Por Rebeca Reynaud
Dicen que uno no es responsable de la cara que tiene sino “de la cara que pone”.
Jesús sacó lo mejor de los demás. Lo mismo trataremos de hacer en la vida en familia y en la amistad. El artista es Dios, nosotros somos instrumentos.
El Señor le dice a Gabriela Bossis: “Cuando tu recibes con una sonrisa las pequeñas contrariedades de la vida diaria, con ello curas mis llagas” (n. 165).
El Espíritu Santo se manifiesta en nuestro carácter y en la posesión de los dones del Espíritu. Transforma nuestro carácter con los cuatro frutos propios de él; amor, alegría, paz, paciencia, gentileza, bondad, fidelidad y propio control.
Sus dones son nueve, entre ellos está la capacidad de consejo, ciencia, poder de hacer milagros, discernimiento, don de lenguas, de inteligencia, magnanimidad, don de profecía. El don es un regalo inmerecido. La salvación es un don. Para recibirlo hay que creer.
En la Biblia, el libro de los Proverbios dice: Es de sabios hablar poco y de inteligentes mantener la calma. Hasta el necio pasa por sabio e inteligente cuando se calla y guarda silencio.
El filósofo Alejandro Llano escribe: Una buena formación del carácter es aquella que consiste en que llegue a gustarme lo bueno y a desagradarme lo malo. Porque entonces será señal de que mi libertad está dejando poso en mi propio cuerpo (La vida lograda).

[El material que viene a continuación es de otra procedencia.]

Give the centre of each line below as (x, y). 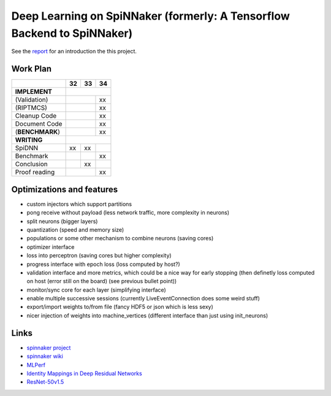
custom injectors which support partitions (79, 204)
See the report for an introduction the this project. (74, 51)
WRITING (29, 140)
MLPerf (36, 365)
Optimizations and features (65, 189)
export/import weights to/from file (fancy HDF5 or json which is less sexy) (120, 307)
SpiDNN (27, 148)
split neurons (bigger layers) (62, 221)
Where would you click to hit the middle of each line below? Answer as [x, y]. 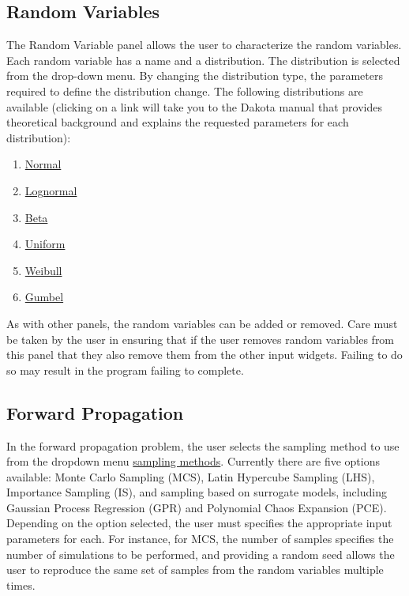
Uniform [45, 244]
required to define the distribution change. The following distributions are [185, 91]
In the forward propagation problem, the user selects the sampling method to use [203, 445]
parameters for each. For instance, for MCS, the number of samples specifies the [200, 539]
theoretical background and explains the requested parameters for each [178, 122]
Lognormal [51, 190]
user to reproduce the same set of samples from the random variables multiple [195, 570]
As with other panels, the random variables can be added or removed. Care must [202, 323]
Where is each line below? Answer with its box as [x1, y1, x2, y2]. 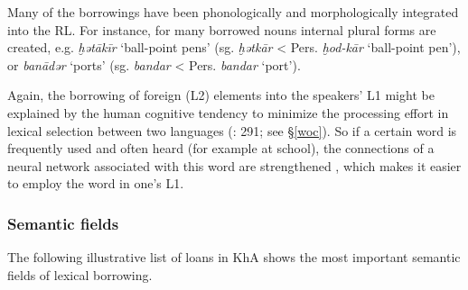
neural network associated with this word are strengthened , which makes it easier [7, 156, 462, 175]
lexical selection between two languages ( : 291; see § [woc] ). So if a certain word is [7, 121, 457, 140]
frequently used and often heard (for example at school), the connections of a [7, 139, 435, 158]
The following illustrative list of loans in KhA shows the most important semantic [7, 248, 461, 267]
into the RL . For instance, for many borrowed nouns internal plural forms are [7, 20, 436, 39]
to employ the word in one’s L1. [7, 174, 184, 193]
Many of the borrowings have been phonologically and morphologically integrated [7, 3, 459, 21]
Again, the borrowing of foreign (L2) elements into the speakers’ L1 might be [7, 86, 435, 104]
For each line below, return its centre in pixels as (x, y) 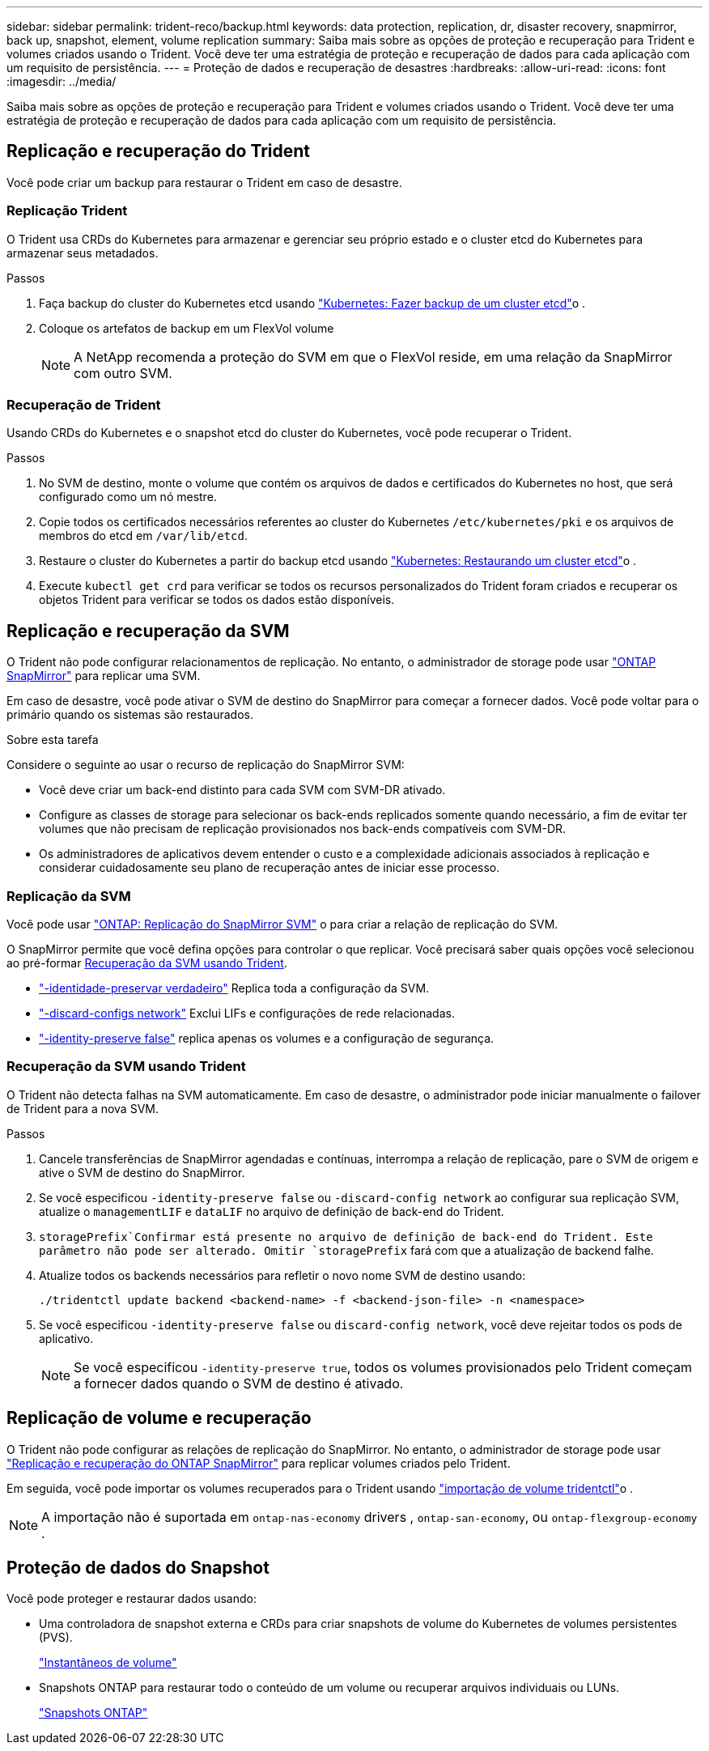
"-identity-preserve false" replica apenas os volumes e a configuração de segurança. (267, 1038)
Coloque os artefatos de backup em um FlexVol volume (187, 328)
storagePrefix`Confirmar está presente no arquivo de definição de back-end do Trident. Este (346, 1237)
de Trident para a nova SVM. (83, 1108)
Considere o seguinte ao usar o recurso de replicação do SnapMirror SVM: (206, 765)
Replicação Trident (67, 211)
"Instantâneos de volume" (108, 1663)
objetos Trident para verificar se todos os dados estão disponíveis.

El carácter, o la falta de él, determina gran parte de nuestro futuro.
Don Álvaro del Portillo escribe: “No permitáis, ante las flaquezas de los demás, que se endurezca ese corazón grande que os ha otorgado el Señor. No os canséis de perdonar y de amar. Aprended a querer queriendo” (carta de marzo de 1992, n. 40 in fine).
En la medida en que nos sabemos hijos queridos de Dios, queremos a los demás, porque la filiación divina lleva consigo la fraternidad en Cristo.
A veces pensamos, ¿por qué no sé amar más?, o ¿por qué esta persona no acaba de entender la fraternidad? Porque quizás se sabe hijo de Dios, pero no vive bien esa filiación divina. Saber querer no es una cualidad de temperamento, sino de virtud: de la virtud teologal de la caridad.
San Agustín da un consejo: si quieres conocer a una persona, no te fijes en lo que hace y dice; fíjate qué ama, qué desea. Lo que uno desea es lo que uno es. ¿A dónde se le va el corazón?… allí están sus amores.
“La única criatura en la tierra que Dios ha querido por sí misma”: el hombre (Gaudium et spes, 24). Ese amor singular no apunta solamente al ser humano como especie; el Señor ama por sí misma a cada persona, hasta tal punto de entregar a su Hijo Unigénito por su salvación (idea que nunca acabaremos de entender, sólo la Virgen lo entiende plenamente).
Ante el mal carácter podemos justificarnos y decir “yo soy así”. San Josemaría nos advertía: “No digas: “Es mi genio así…, son cosas de mi carácter”. Son cosas de tu falta de carácter.” (Camino, n. 4). Puede darse un apegamiento excesivo a nuestro carácter. Es importante revisar en qué detalles no queremos cambiar, y dialogarlo con el Señor.
Cuando una persona se deja guiar por la sensación de los sentidos, por las tendencias sensibles o por el sentimentalismo, decimos que tiene un carácter débil. Cuando decimos que alguien tiene mal carácter, nos referimos a que se deja llevar por la ira, por el capricho o por el “qué dirán”, que finge, y no se muestra como es. Se dejan llevar por impulsos sensibles, sin intervención alguna de la inteligencia.
El talento se educa en la calma, y el carácter en la tempestad, decía Goethe.
Podemos decirle a la Virgen: Gracias por acogernos, gracias por auxiliarnos constantemente, para que nuestra vida cotidiana, Señora y Madre nuestra, sea mejor. Tú que viviste siempre para Dios, haz que nosotros vivamos también para Dios y para Él sea hasta la última respiración.